#### Your objective
Copy out the data exactly, leaving the pictures behind.

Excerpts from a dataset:
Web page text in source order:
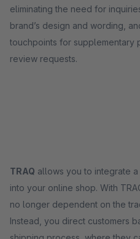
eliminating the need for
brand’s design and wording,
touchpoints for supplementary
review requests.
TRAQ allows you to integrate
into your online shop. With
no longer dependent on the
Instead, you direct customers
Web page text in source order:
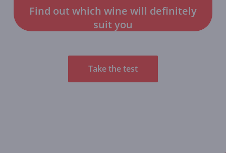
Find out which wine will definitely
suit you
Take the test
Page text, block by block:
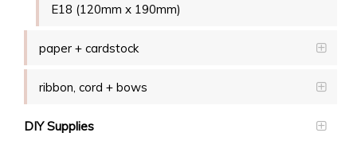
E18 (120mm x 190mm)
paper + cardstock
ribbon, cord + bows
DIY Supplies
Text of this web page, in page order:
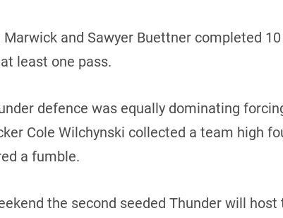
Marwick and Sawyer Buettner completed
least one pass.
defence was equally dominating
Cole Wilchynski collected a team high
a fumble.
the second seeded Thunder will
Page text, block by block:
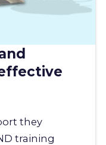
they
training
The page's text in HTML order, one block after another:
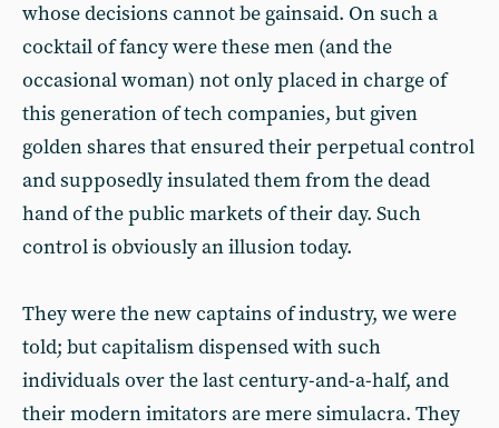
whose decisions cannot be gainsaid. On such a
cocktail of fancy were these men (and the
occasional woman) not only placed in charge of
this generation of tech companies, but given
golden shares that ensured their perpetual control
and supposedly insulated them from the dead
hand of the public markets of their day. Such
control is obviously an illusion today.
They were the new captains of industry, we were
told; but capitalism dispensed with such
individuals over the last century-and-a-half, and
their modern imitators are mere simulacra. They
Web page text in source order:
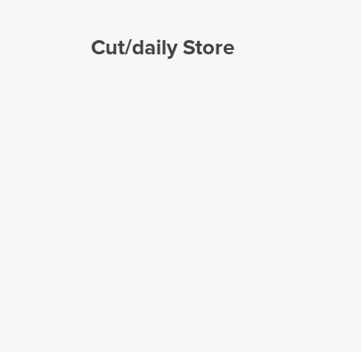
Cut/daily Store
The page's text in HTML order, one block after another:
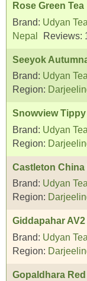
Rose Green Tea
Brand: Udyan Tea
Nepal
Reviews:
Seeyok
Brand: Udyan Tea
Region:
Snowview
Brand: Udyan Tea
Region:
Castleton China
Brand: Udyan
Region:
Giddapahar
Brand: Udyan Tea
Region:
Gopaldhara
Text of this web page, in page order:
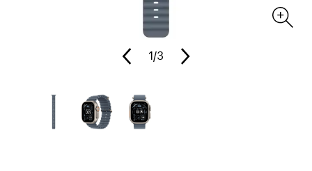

#### Answer box
Web page text in source order:
eliminating the need for
brand’s design and wording,
touchpoints for supplementary
review requests.
TRAQ allows you to integrate
into your online shop. With
no longer dependent on the
Instead, you direct customers
Web page text in source order:
Find out which wine will definitely
suit you
Take the test
Page text, block by block:
E18 (120mm x 190mm)
paper + cardstock
ribbon, cord + bows
DIY Supplies
Text of this web page, in page order:
Marwick and Sawyer Buettner completed
least one pass.
defence was equally dominating
Cole Wilchynski collected a team high
a fumble.
the second seeded Thunder will
Page text, block by block:
they
training
The page's text in HTML order, one block after another:
whose decisions cannot be gainsaid. On such a
cocktail of fancy were these men (and the
occasional woman) not only placed in charge of
this generation of tech companies, but given
golden shares that ensured their perpetual control
and supposedly insulated them from the dead
hand of the public markets of their day. Such
control is obviously an illusion today.
They were the new captains of industry, we were
told; but capitalism dispensed with such
individuals over the last century-and-a-half, and
their modern imitators are mere simulacra. They
Web page text in source order:
Cut/daily Store
The page's text in HTML order, one block after another:
Rose Green Tea
Brand: Udyan Tea
Nepal
Reviews:
Seeyok
Brand: Udyan Tea
Region:
Snowview
Brand: Udyan Tea
Region:
Castleton China
Brand: Udyan
Region:
Giddapahar
Brand: Udyan Tea
Region:
Gopaldhara
Text of this web page, in page order:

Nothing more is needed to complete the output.